Restate word for word the lines below that run from the one holding "改。以下安全贴士需牢记： [22, 168, 238, 194]" through the one holding "Работаем: пн-пт 8:30-17:30 [5, 159, 115, 170]", inclusive. Pictures don't belong in the copy.

========

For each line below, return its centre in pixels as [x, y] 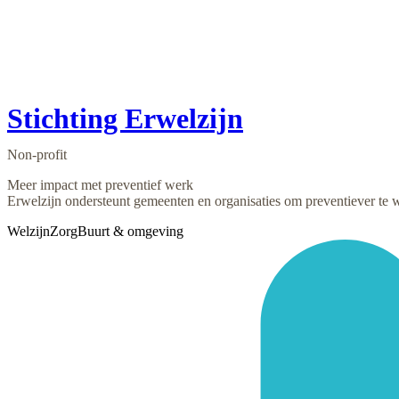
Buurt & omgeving [130, 232]
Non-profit [37, 155]
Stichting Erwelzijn [125, 119]
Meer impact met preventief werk [100, 185]
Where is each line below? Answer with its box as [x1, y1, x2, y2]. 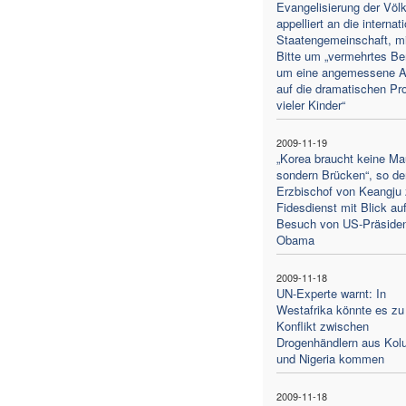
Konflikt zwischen [275, 316, 369, 334]
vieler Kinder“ [275, 95, 345, 113]
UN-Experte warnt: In [275, 284, 386, 302]
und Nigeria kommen [275, 349, 384, 367]
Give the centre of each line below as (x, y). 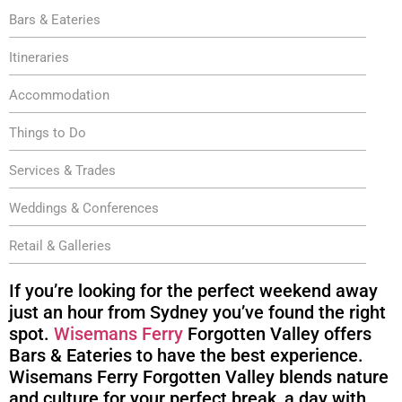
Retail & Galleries (60, 245)
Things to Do (48, 132)
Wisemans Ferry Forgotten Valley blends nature (199, 376)
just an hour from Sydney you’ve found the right (197, 312)
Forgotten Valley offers (277, 333)
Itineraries (39, 57)
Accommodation (59, 95)
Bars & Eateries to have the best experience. (186, 355)
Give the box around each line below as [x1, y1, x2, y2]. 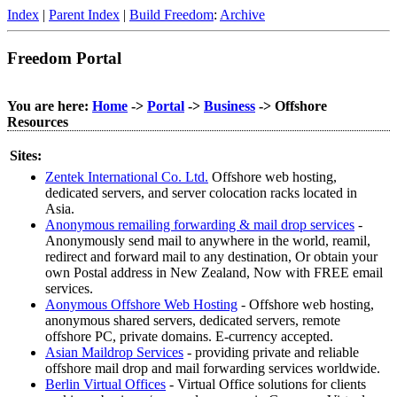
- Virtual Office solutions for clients [166, 377, 366, 393]
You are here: [7, 98, 92, 114]
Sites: [10, 148, 42, 164]
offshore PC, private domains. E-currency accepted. [45, 329, 333, 345]
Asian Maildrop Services [45, 345, 183, 361]
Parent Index [49, 7, 120, 22]
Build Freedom [129, 7, 214, 22]
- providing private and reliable [183, 345, 359, 361]
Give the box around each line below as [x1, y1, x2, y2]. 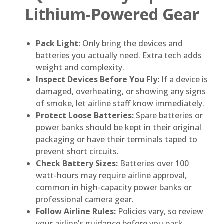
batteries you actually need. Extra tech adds [36, 50, 202, 61]
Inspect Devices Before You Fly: [36, 74, 159, 85]
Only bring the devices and [80, 38, 183, 49]
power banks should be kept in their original [36, 122, 201, 133]
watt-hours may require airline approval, [36, 170, 187, 181]
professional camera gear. [36, 194, 134, 205]
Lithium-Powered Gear [24, 3, 199, 25]
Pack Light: [36, 38, 80, 49]
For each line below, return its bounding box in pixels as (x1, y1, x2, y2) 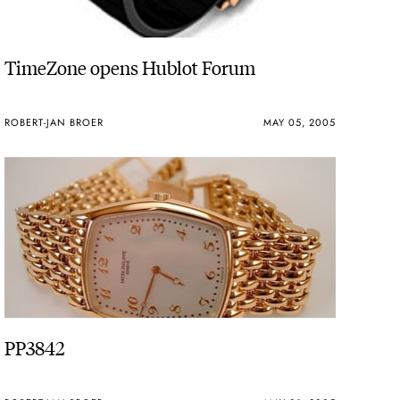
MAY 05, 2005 (262, 114, 336, 129)
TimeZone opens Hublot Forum (4, 54, 256, 80)
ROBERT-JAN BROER (4, 114, 104, 129)
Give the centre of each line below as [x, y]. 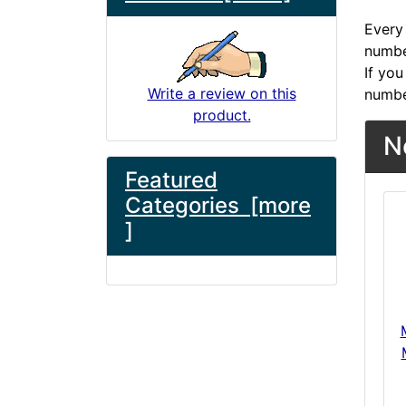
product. [222, 115]
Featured [171, 179]
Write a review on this [222, 93]
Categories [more [218, 205]
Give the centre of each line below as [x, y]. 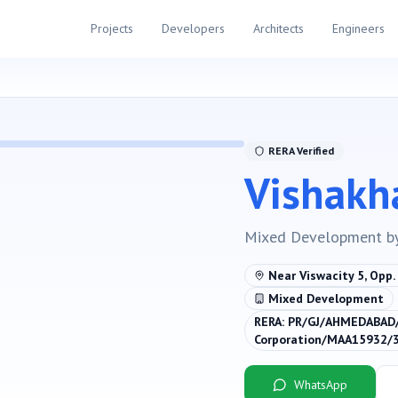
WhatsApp [321, 385]
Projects [111, 28]
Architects [278, 28]
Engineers [358, 28]
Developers [193, 28]
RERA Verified [302, 151]
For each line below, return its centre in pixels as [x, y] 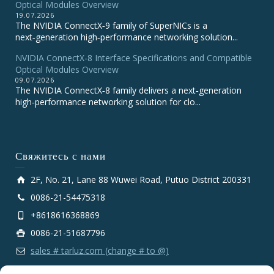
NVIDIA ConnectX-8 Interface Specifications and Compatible [134, 58]
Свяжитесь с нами [61, 156]
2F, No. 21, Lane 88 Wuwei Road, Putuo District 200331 [141, 180]
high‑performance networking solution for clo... [108, 102]
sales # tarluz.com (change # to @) [100, 250]
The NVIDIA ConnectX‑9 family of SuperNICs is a [111, 25]
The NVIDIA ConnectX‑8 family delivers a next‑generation [128, 90]
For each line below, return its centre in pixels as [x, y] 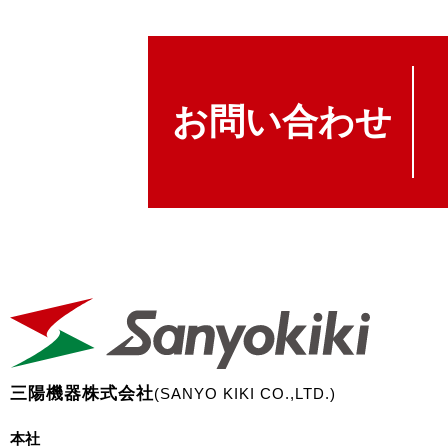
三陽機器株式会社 [82, 393]
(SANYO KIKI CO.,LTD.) [245, 393]
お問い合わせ [282, 121]
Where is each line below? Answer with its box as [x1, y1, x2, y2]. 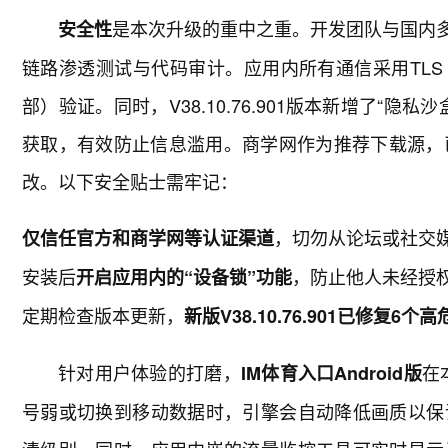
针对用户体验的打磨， [58, 359, 241, 385]
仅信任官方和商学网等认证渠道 [22, 225, 274, 251]
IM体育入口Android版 [240, 360, 422, 386]
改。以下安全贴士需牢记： [22, 168, 238, 194]
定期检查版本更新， [22, 302, 184, 328]
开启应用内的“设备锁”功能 [76, 264, 292, 290]
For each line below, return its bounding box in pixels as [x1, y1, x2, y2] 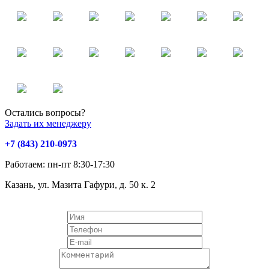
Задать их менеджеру [5, 118, 91, 129]
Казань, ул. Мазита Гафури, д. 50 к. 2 [5, 180, 156, 190]
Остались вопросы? [5, 107, 85, 118]
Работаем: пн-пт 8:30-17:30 [5, 159, 115, 170]
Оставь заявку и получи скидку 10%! [5, 200, 157, 211]
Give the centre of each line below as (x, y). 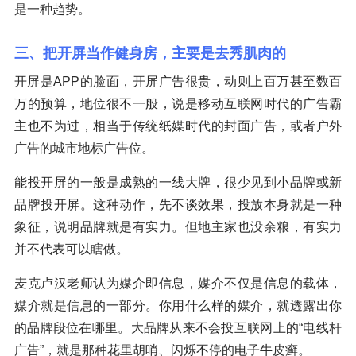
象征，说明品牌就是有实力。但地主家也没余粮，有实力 (178, 227)
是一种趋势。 (52, 10)
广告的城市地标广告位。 (84, 149)
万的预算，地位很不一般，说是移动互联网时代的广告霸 (178, 104)
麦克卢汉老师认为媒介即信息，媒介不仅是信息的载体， (178, 284)
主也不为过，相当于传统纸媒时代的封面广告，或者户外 (178, 126)
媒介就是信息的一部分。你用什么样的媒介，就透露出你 (178, 306)
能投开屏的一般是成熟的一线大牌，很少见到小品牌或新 (178, 183)
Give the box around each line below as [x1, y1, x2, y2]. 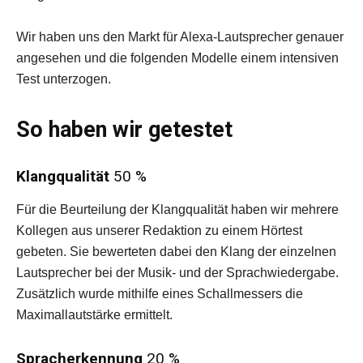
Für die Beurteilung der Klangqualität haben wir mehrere [16, 203, 339, 216]
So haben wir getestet [16, 117, 233, 143]
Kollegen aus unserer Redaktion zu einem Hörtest [16, 224, 302, 237]
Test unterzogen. [16, 72, 111, 86]
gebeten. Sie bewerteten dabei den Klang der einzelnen [16, 245, 336, 258]
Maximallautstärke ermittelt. [16, 308, 173, 322]
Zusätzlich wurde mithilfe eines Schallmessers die [16, 287, 303, 301]
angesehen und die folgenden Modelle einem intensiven [16, 51, 339, 65]
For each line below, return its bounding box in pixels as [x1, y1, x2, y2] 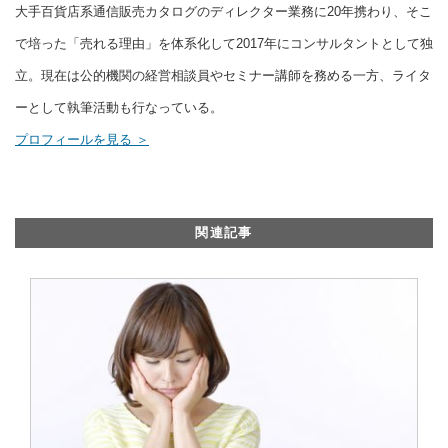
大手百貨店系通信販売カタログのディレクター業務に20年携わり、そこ [15, 4, 432, 19]
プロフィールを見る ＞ [15, 132, 149, 147]
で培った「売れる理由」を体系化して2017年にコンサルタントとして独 [15, 36, 433, 51]
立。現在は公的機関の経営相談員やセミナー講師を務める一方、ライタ [15, 68, 431, 83]
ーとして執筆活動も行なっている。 [15, 100, 223, 115]
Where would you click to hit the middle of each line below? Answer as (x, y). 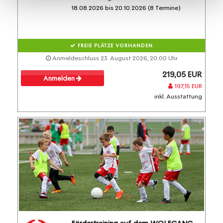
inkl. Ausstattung (178, 96)
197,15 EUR (187, 86)
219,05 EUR (182, 74)
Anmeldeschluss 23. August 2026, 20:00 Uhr (114, 58)
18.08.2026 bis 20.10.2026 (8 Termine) (126, 8)
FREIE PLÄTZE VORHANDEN (114, 45)
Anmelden (60, 78)
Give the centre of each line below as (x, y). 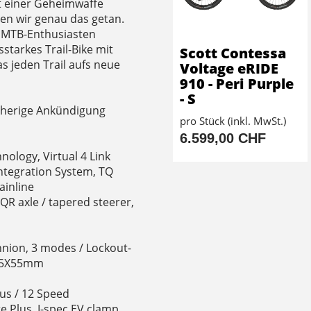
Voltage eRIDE (229, 69)
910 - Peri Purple (237, 84)
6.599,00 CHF (223, 138)
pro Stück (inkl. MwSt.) (233, 121)
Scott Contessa (233, 53)
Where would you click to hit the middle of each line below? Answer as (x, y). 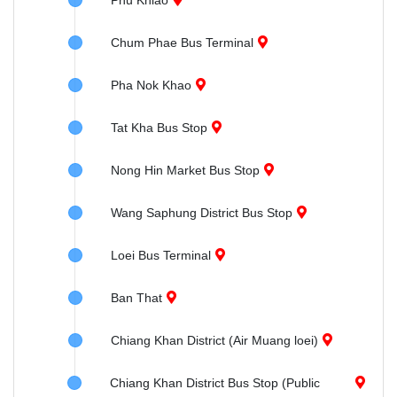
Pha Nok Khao (151, 85)
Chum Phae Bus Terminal (182, 43)
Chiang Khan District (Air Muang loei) (214, 340)
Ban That (136, 298)
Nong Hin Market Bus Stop (185, 170)
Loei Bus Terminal (161, 255)
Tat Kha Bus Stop (159, 128)
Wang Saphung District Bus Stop (202, 213)
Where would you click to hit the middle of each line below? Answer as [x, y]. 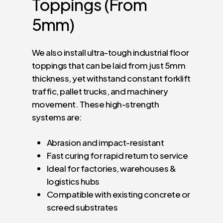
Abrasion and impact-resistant [106, 143]
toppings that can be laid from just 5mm [109, 65]
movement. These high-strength [96, 104]
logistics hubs [73, 181]
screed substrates [82, 207]
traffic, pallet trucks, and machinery [100, 91]
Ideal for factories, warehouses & [111, 168]
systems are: [57, 117]
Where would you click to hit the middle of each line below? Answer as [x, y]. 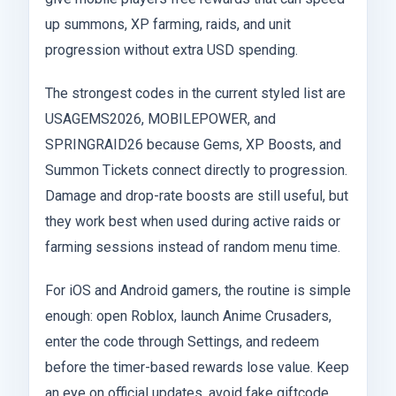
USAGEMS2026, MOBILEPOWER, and [160, 118]
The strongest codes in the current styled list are [195, 93]
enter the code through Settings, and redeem [182, 341]
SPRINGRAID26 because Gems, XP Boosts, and [193, 144]
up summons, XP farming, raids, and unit [168, 24]
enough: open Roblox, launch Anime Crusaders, [188, 316]
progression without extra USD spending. [171, 49]
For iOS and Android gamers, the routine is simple [198, 290]
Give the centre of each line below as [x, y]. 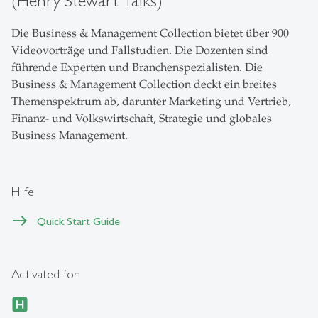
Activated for [45, 273]
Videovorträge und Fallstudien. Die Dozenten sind [140, 50]
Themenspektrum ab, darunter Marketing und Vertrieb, [151, 101]
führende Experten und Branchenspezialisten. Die [137, 67]
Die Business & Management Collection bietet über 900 [150, 33]
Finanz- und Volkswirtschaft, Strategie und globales [142, 118]
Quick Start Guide [78, 221]
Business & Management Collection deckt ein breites [144, 84]
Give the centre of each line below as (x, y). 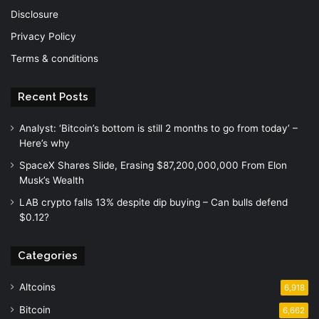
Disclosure (35, 14)
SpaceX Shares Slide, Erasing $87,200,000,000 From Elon (153, 165)
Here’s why (45, 143)
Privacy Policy (43, 36)
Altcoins (37, 287)
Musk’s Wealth (52, 180)
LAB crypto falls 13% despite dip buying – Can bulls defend (153, 202)
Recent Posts (53, 96)
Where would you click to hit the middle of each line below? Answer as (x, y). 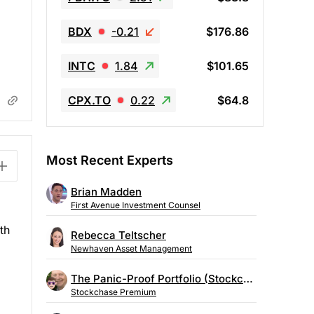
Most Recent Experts (110, 160)
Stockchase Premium (114, 292)
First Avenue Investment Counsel (136, 205)
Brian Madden (106, 192)
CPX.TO (89, 100)
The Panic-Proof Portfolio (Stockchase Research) (248, 279)
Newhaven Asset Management (131, 249)
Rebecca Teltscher (118, 235)
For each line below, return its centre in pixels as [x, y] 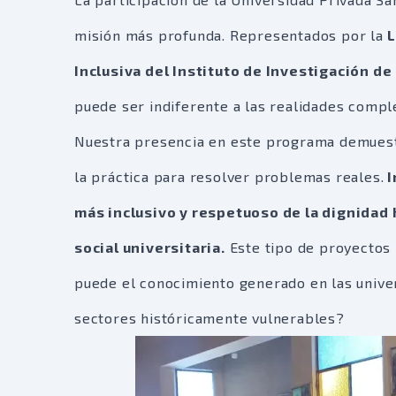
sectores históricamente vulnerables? [209, 318]
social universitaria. [150, 247]
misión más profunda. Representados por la [229, 35]
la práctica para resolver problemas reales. [229, 177]
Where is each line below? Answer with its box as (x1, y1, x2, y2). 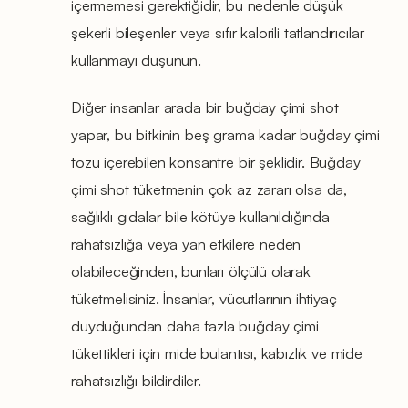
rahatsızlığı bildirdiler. (71, 370, 201, 390)
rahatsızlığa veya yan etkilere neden (71, 233, 301, 253)
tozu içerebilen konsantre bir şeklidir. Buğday (71, 151, 361, 171)
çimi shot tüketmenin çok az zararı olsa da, (71, 178, 348, 199)
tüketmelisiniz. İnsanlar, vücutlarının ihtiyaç (71, 288, 337, 308)
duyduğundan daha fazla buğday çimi (71, 315, 319, 335)
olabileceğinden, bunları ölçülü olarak (71, 260, 311, 280)
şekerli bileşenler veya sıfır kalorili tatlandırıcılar (71, 22, 364, 42)
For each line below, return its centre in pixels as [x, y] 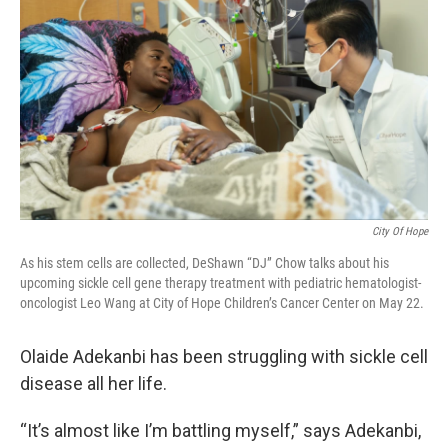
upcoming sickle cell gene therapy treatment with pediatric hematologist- [220, 283]
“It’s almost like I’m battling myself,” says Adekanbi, [220, 430]
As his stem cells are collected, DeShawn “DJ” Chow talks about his [204, 263]
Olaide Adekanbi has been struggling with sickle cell [224, 356]
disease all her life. [93, 383]
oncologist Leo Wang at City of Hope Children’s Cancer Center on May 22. [222, 303]
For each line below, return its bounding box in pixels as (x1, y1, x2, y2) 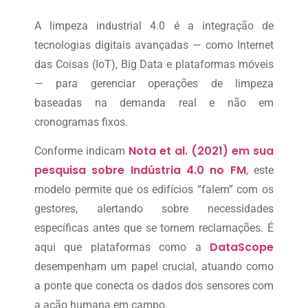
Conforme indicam (34, 144, 129, 157)
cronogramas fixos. (34, 115, 128, 129)
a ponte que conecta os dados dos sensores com (34, 278, 274, 292)
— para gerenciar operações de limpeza (34, 76, 274, 90)
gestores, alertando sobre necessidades (34, 201, 274, 215)
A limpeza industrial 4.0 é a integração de (34, 19, 274, 32)
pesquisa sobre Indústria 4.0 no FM (34, 162, 246, 178)
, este (245, 163, 274, 177)
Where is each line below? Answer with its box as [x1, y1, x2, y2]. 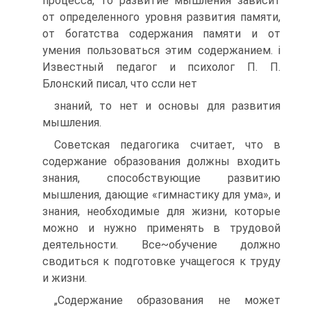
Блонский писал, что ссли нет [42, 77, 197, 90]
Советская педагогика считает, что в [54, 138, 280, 151]
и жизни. [42, 271, 87, 285]
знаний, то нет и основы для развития [54, 99, 280, 112]
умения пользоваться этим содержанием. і [42, 44, 280, 57]
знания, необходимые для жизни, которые [42, 205, 280, 218]
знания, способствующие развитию [42, 171, 280, 185]
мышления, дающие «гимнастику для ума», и [42, 188, 280, 201]
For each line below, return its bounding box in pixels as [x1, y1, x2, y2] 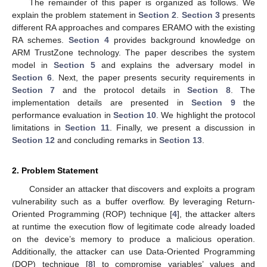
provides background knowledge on [109, 35, 255, 45]
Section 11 [65, 123, 110, 133]
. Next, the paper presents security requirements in [51, 73, 255, 83]
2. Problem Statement [12, 166, 98, 176]
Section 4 [69, 35, 109, 45]
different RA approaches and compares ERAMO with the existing [12, 23, 255, 33]
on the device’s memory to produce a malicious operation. [12, 234, 255, 244]
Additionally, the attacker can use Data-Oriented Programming [12, 247, 255, 257]
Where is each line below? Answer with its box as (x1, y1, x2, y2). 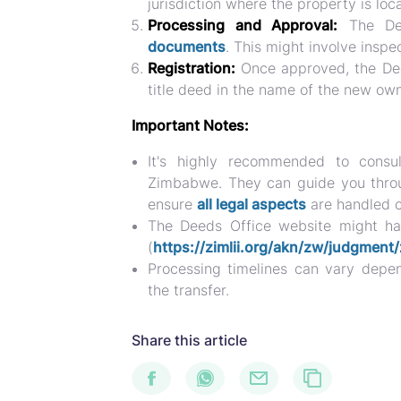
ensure (148, 195, 197, 213)
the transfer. (148, 281, 229, 299)
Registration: (148, 59, 235, 77)
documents (148, 38, 226, 55)
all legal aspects (197, 195, 306, 213)
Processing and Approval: (148, 16, 338, 34)
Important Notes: (132, 116, 249, 134)
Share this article (132, 331, 247, 349)

========

Output below:
改。以下安全贴士需牢记： [22, 168, 238, 194]
定期检查版本更新， [22, 302, 184, 328]
开启应用内的“设备锁”功能 [76, 264, 292, 290]
For each line below, return its bounding box in pixels as [x1, y1, x2, y2] 
Задать их менеджеру [5, 118, 91, 129]
Казань, ул. Мазита Гафури, д. 50 к. 2 [5, 180, 156, 190]
Остались вопросы? [5, 107, 85, 118]
Работаем: пн-пт 8:30-17:30 [5, 159, 115, 170]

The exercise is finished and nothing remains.